Conservationists are on the brink of despair over the plight of the lemur after an international appeal for funds to help save the world’s most endangered primates fell on deaf ears.

About 90 per cent of all lemur species – including the only other primate apart from humans to have blue eyes – are at risk of extinction on their native island of Madagascar.

But a major appeal for nearly £5m launched in 2013 has since raised less than 20 per cent of the target and conservation groups have now launched a new international body designed to reinvigorate the campaign.

There are only 60 northern sportive lemurs left in the wild and a single hunting trip could see the species become the first lemur to become extinct in about 200 years. The population of the critically endangered blue-eyed black lemur has also been reduced to a few thousand.

Almost all the 106 lemur species and sub-species have been threatened by widespread habitat loss caused by slash-and-burn agriculture and illegal logging.

The illegal pet trade has also hit populations in the wild – in January a study by Temple University in the US estimated that 28,000 lemurs had been taken from the wild in the past three years. The demand for them as cute pets may have been fuelled by their appearance in the smash hit cartoon film franchise Madagascar, which has taken nearly £1.5bn at the box office since it was launched in 2005.

Dr Christoph Schwitzer, project advisor of the newly founded Lemur Conservation Network, said the situation was getting desperate.

“The fact is that if we don’t act now, we risk losing a lemur species for the first time in two centuries. The importance of the [conservation] projects … simply cannot be overstated,” he said.

“I think the world is maybe waking up to this slowly, very slowly, but not really jumping into action. I think the awareness is maybe getting there but people don’t really still seem to feel it’s something they can contribute to or want to contribute to.

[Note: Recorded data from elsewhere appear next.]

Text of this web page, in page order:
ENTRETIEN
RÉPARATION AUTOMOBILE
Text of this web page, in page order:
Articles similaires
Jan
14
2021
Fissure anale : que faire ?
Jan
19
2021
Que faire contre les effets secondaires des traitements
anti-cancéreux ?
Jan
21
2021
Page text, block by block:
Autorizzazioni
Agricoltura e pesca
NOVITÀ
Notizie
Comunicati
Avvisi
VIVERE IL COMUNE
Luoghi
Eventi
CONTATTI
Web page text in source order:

“We need to get more people together to save the lemur.”

He said the precise amount raised following the 2013 appeal had not been collated – the money has gone to various different groups – but he estimated they had raised between 10 and 20 per cent of the £5m they needed to fund a three-year conservation drive.

“There were some very heartening responses initially from various people and organisations. Someone in Hong Kong said ‘my daughter really wants to raise money for lemurs in her school’ and every little helps … but we need to step it up a level or we won’t get anywhere,” said Dr Schwitzer, who is also conservation director at Bristol Zoological Society.

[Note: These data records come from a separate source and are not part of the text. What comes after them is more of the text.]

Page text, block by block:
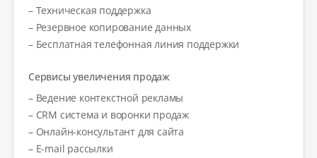
– Техническая поддержка
– Резервное копирование данных
– Бесплатная телефонная линия поддержки
Сервисы увеличения продаж
– Ведение контекстной рекламы
– CRM система и воронки продаж
– Онлайн-консультант для сайта
– E-mail рассылки

“I’m remaining optimistic because otherwise I might as well give up, I think. I simply don’t want my children, who are three, six and eight, to go to Madagascar in 20 years and say ‘daddy, there’s not much here anymore, daddy why haven’t you done anything?”

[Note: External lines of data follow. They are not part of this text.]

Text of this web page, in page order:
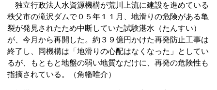
独立行政法人水資源機構が荒川上流に建設を進めている
秩父市の滝沢ダムで０５年１１月、地滑りの危険がある亀
裂が発見されたため中断していた試験湛水（たんすい）
が、今月から再開した。約３９億円かけた再発防止工事は
終了し、同機構は「地滑りの心配はなくなった」としてい
るが、もともと地盤の弱い地質なだけに、再発の危険性も
指摘されている。（角幡唯介）

Madagascar was plunged into chaos after a coup in 2009 until democracy was restored in 2013 and it is now one of the poorest countries in Africa. Much of the slash-and-burn forest clearance is done by subsistence farmers in order to grow food to survive.

But the potential value of lemurs as a tourist attraction is one strand of the conservation drive. In some areas, local people have trained themselves to be nature guides and this is a model the conservationists are keen to replicate elsewhere.

Dr Jonah Ratsimbazafy, a vice-chair of the International Union for Conservation of Nature’s primate specialist group, said thousands of families were already depending on lemurs for their livelihoods.

“Lemurs are the goose laying the golden eggs for Madagascar,” he said. “Tourists are not going to come and see empty forests without lemurs.”

DreamWorks, which made the film Madagascar, did not respond to a request for a comment.